::: DATA IN THIS EXERCISE :::

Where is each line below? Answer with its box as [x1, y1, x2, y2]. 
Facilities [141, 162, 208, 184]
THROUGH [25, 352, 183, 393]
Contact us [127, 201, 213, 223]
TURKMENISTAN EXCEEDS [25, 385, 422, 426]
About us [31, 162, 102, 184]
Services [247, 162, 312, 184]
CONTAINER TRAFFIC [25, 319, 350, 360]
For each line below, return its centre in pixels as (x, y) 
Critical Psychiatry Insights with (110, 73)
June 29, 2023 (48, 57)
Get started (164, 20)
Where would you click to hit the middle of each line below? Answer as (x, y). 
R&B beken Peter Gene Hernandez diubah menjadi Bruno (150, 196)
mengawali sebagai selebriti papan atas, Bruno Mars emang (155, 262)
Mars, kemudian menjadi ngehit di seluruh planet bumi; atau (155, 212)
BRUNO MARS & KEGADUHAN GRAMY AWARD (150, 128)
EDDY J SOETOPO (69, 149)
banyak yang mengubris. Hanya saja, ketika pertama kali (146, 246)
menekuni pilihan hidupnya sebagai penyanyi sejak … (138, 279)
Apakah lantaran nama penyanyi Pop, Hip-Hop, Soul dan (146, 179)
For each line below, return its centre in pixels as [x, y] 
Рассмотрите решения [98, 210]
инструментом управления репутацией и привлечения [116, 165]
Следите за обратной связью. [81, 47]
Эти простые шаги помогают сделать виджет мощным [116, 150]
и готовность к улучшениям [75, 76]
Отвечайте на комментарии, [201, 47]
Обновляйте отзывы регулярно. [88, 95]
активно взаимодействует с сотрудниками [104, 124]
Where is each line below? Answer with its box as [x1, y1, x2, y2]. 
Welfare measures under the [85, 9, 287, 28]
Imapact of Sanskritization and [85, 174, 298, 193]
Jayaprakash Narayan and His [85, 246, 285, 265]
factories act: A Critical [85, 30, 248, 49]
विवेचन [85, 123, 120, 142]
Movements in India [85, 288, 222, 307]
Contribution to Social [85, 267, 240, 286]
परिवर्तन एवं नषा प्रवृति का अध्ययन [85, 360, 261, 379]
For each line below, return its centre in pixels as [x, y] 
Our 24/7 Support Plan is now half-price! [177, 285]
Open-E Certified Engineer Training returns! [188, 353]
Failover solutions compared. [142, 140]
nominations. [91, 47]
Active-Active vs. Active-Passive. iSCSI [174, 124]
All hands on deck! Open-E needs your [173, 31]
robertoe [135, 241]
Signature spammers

:::

- _TASK PROMPT_:
Whatever else the listing above holds, retype exactly only the lines from the one containing "Mars, kemudian menjadi" to the one containing "Our 24/7 Support", both ends kept.

- _TASK SOLUTION_:
Mars, kemudian menjadi ngehit di seluruh planet bumi; atau (155, 212)
BRUNO MARS & KEGADUHAN GRAMY AWARD (150, 128)
EDDY J SOETOPO (69, 149)
banyak yang mengubris. Hanya saja, ketika pertama kali (146, 246)
menekuni pilihan hidupnya sebagai penyanyi sejak … (138, 279)
Apakah lantaran nama penyanyi Pop, Hip-Hop, Soul dan (146, 179)
For each line below, return its centre in pixels as [x, y] 
Рассмотрите решения [98, 210]
инструментом управления репутацией и привлечения [116, 165]
Следите за обратной связью. [81, 47]
Эти простые шаги помогают сделать виджет мощным [116, 150]
и готовность к улучшениям [75, 76]
Отвечайте на комментарии, [201, 47]
Обновляйте отзывы регулярно. [88, 95]
активно взаимодействует с сотрудниками [104, 124]
Where is each line below? Answer with its box as [x1, y1, x2, y2]. 
Welfare measures under the [85, 9, 287, 28]
Imapact of Sanskritization and [85, 174, 298, 193]
Jayaprakash Narayan and His [85, 246, 285, 265]
factories act: A Critical [85, 30, 248, 49]
विवेचन [85, 123, 120, 142]
Movements in India [85, 288, 222, 307]
Contribution to Social [85, 267, 240, 286]
परिवर्तन एवं नषा प्रवृति का अध्ययन [85, 360, 261, 379]
For each line below, return its centre in pixels as [x, y] 
Our 24/7 Support Plan is now half-price! [177, 285]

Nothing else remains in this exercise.